### Exercise details:
Below are some entries; reproduce them exactly and leave every picture out.

### Study material:

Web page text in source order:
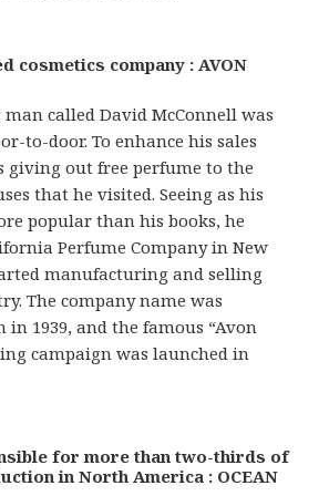
cosmetics company : AVON
man called David McConnell was
to-door. To enhance his sales
giving out free perfume to the
that he visited. Seeing as his
popular than his books, he
Perfume Company in New
manufacturing and selling
The company name was
in 1939, and the famous “Avon
campaign was launched in
for more than two-thirds of
in North America : OCEAN
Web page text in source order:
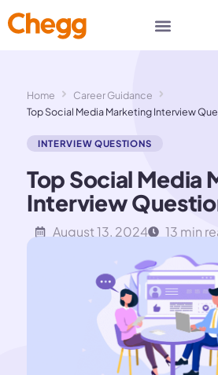
Home
Career Guidance
Top Social Media Marketing Interview
INTERVIEW QUESTIONS
Top Social Media
Interview
August 13, 2024 13 min
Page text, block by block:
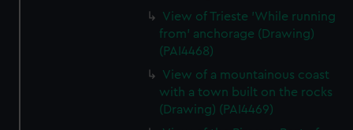
View of Trieste 'While running
from' anchorage (Drawing)
(PAI4468)
View of a mountainous coast
with a town built on the rocks
(Drawing) (PAI4469)
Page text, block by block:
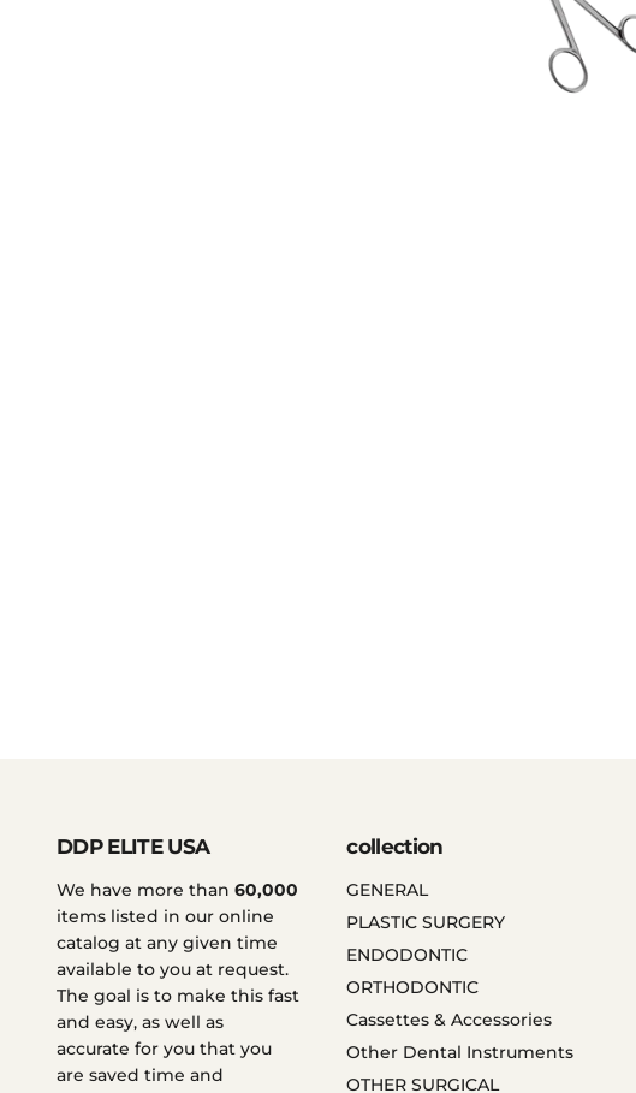
DDP ELITE USA
We have more than 60,000
items listed in our online
catalog at any given time
available to you at request.
The goal is to make this fast
and easy, as well as
accurate for you that you
are saved time and
collection
GENERAL
PLASTIC SURGERY
ENDODONTIC
ORTHODONTIC
Cassettes & Accessories
Other Dental Instruments
OTHER SURGICAL
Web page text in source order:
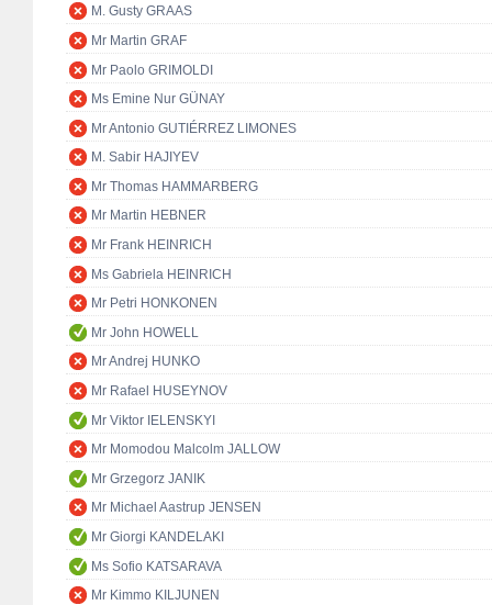
M. Gusty GRAAS
Mr Martin GRAF
Mr Paolo GRIMOLDI
Ms Emine Nur GÜNAY
Mr Antonio GUTIÉRREZ LIMONES
M. Sabir HAJIYEV
Mr Thomas HAMMARBERG
Mr Martin HEBNER
Mr Frank HEINRICH
Ms Gabriela HEINRICH
Mr Petri HONKONEN
Mr John HOWELL
Mr Andrej HUNKO
Mr Rafael HUSEYNOV
Mr Viktor IELENSKYI
Mr Momodou Malcolm JALLOW
Mr Grzegorz JANIK
Mr Michael Aastrup JENSEN
Mr Giorgi KANDELAKI
Ms Sofio KATSARAVA
Mr Kimmo KILJUNEN
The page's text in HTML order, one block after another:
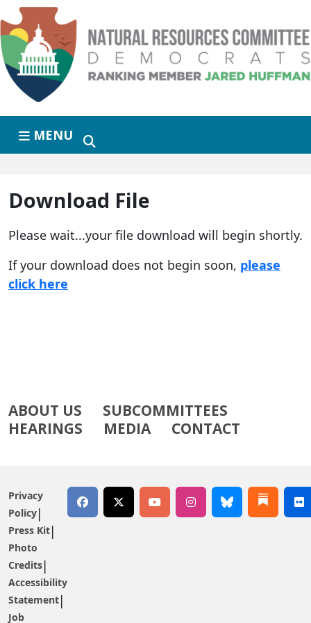
Skip to primary navigation
Skip to content
MENU
Download File
Please wait...your file download will begin shortly.
If your download does not begin soon, please
click here
ABOUT US
SUBCOMMITTEES
HEARINGS
MEDIA CONTACT
Privacy
Policy
Press Kit
Photo
Credits
Accessibility
Statement
Job
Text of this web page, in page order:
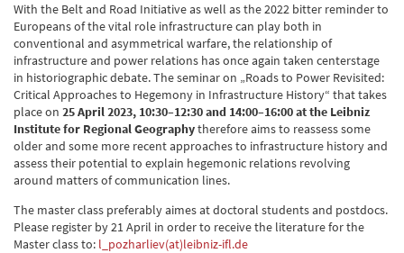
With the Belt and Road Initiative as well as the 2022 bitter reminder to
Europeans of the vital role infrastructure can play both in
conventional and asymmetrical warfare, the relationship of
infrastructure and power relations has once again taken centerstage
in historiographic debate. The seminar on „Roads to Power Revisited:
Critical Approaches to Hegemony in Infrastructure History“ that takes
place on 25 April 2023, 10:30–12:30 and 14:00–16:00 at the Leibniz
Institute for Regional Geographytherefore aims to reassess some
older and some more recent approaches to infrastructure history and
assess their potential to explain hegemonic relations revolving
around matters of communication lines.
The master class preferably aimes at doctoral students and postdocs.
Please register by 21 April in order to receive the literature for the
Master class to: l_pozharliev(at)leibniz-ifl.de
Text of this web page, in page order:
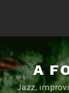
A
Jazz,
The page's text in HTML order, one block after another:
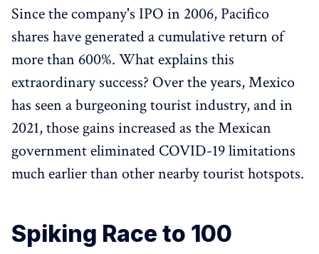
Since the company's IPO in 2006, Pacifico
shares have generated a cumulative return of
more than 600%. What explains this
extraordinary success? Over the years, Mexico
has seen a burgeoning tourist industry, and in
2021, those gains increased as the Mexican
government eliminated COVID-19 limitations
much earlier than other nearby tourist hotspots.
Spiking Race to 100
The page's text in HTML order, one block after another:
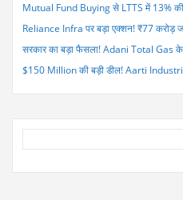
Mutual Fund Buying से LTTS में 13%
Reliance Infra पर बड़ा एक्शन! ₹77 करोड़
सरकार का बड़ा फैसला! Adani Total Gas
$150 Million की बड़ी डील! Aarti
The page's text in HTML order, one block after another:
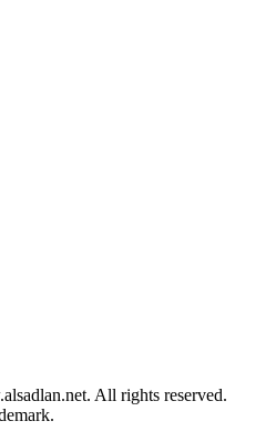
All rights reserved.
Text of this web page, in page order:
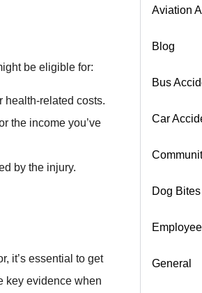
be eligible for:
health-related costs.
the income you’ve
by the injury.
it’s essential to get
key evidence when
Aviation
Blog
Bus
Car
Dog Bites
General
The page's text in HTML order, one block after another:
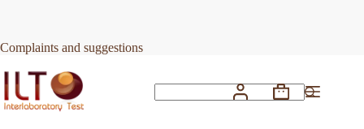
Complaints and suggestions
Shopping
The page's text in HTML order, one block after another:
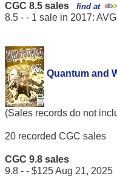
CGC 8.5 sales find at
8.5 - - 1 sale in 2017:
Quantum and
(Sales records do not
20 recorded CGC sales
CGC 9.8 sales
9.8 - - $125 Aug 21, 2025
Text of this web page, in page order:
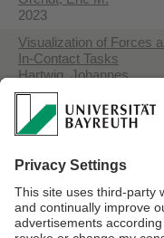
2023
Visualization of Forces
In-Contact Tasks
Hartwig, Johannes
2023
Detection and Handling
Vision Process for
Rohner, Dorian
Enabling End-Users to
to Factories of the Future
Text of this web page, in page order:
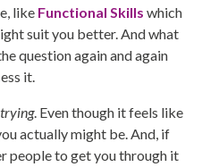
like Functional Skills which
suit you better. And what
question again and again
it.
. Even though it feels like
actually might be. And, if
people to get you through it
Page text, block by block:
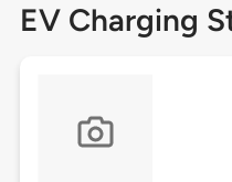
EV Charging
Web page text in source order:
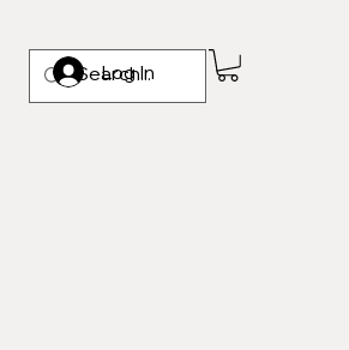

### Result:
Web page text in source order:
cosmetics company : AVON
man called David McConnell was
to-door. To enhance his sales
giving out free perfume to the
that he visited. Seeing as his
popular than his books, he
Perfume Company in New
manufacturing and selling
The company name was
in 1939, and the famous “Avon
campaign was launched in
for more than two-thirds of
in North America : OCEAN
Web page text in source order:
Home
Career Guidance
Top Social Media Marketing Interview
INTERVIEW QUESTIONS
Top Social Media
Interview
August 13, 2024 13 min
Page text, block by block:
View of Trieste 'While running
from' anchorage (Drawing)
(PAI4468)
View of a mountainous coast
with a town built on the rocks
(Drawing) (PAI4469)
Page text, block by block:
DDP ELITE USA
We have more than 60,000
items listed in our online
catalog at any given time
available to you at request.
The goal is to make this fast
and easy, as well as
accurate for you that you
are saved time and
collection
GENERAL
PLASTIC SURGERY
ENDODONTIC
ORTHODONTIC
Cassettes & Accessories
Other Dental Instruments
OTHER SURGICAL
Web page text in source order:
M. Gusty GRAAS
Mr Martin GRAF
Mr Paolo GRIMOLDI
Ms Emine Nur GÜNAY
Mr Antonio GUTIÉRREZ LIMONES
M. Sabir HAJIYEV
Mr Thomas HAMMARBERG
Mr Martin HEBNER
Mr Frank HEINRICH
Ms Gabriela HEINRICH
Mr Petri HONKONEN
Mr John HOWELL
Mr Andrej HUNKO
Mr Rafael HUSEYNOV
Mr Viktor IELENSKYI
Mr Momodou Malcolm JALLOW
Mr Grzegorz JANIK
Mr Michael Aastrup JENSEN
Mr Giorgi KANDELAKI
Ms Sofio KATSARAVA
Mr Kimmo KILJUNEN
The page's text in HTML order, one block after another:
Skip to primary navigation
Skip to content
MENU
Download File
Please wait...your file download will begin shortly.
If your download does not begin soon, please
click here
ABOUT US
SUBCOMMITTEES
HEARINGS
MEDIA CONTACT
Privacy
Policy
Press Kit
Photo
Credits
Accessibility
Statement
Job
Text of this web page, in page order:
With the Belt and Road Initiative as well as the 2022 bitter reminder to
Europeans of the vital role infrastructure can play both in
conventional and asymmetrical warfare, the relationship of
infrastructure and power relations has once again taken centerstage
in historiographic debate. The seminar on „Roads to Power Revisited:
Critical Approaches to Hegemony in Infrastructure History“ that takes
place on 25 April 2023, 10:30–12:30 and 14:00–16:00 at the Leibniz
Institute for Regional Geographytherefore aims to reassess some
older and some more recent approaches to infrastructure history and
assess their potential to explain hegemonic relations revolving
around matters of communication lines.
The master class preferably aimes at doctoral students and postdocs.
Please register by 21 April in order to receive the literature for the
Master class to: l_pozharliev(at)leibniz-ifl.de
Text of this web page, in page order:
A
Jazz,
The page's text in HTML order, one block after another:
Since the company's IPO in 2006, Pacifico
shares have generated a cumulative return of
more than 600%. What explains this
extraordinary success? Over the years, Mexico
has seen a burgeoning tourist industry, and in
2021, those gains increased as the Mexican
government eliminated COVID-19 limitations
much earlier than other nearby tourist hotspots.
Spiking Race to 100
The page's text in HTML order, one block after another:
Mutual Fund Buying से LTTS में 13%
Reliance Infra पर बड़ा एक्शन! ₹77 करोड़
सरकार का बड़ा फैसला! Adani Total Gas
$150 Million की बड़ी डील! Aarti
The page's text in HTML order, one block after another:
All rights reserved.
Text of this web page, in page order:
be eligible for:
health-related costs.
the income you’ve
by the injury.
it’s essential to get
key evidence when
Aviation
Blog
Bus
Car
Dog Bites
General
The page's text in HTML order, one block after another:
Complaints and suggestions
Shopping
The page's text in HTML order, one block after another:
CGC 8.5 sales find at
8.5 - - 1 sale in 2017:
Quantum and
(Sales records do not
20 recorded CGC sales
CGC 9.8 sales
9.8 - - $125 Aug 21, 2025
Text of this web page, in page order:
2023
Visualization of Forces
In-Contact Tasks
Hartwig, Johannes
2023
Detection and Handling
Vision Process for
Rohner, Dorian
Enabling End-Users to
to Factories of the Future
Text of this web page, in page order:
like Functional Skills which
suit you better. And what
question again and again
it.
. Even though it feels like
actually might be. And, if
people to get you through it
Page text, block by block:
EV Charging
Web page text in source order:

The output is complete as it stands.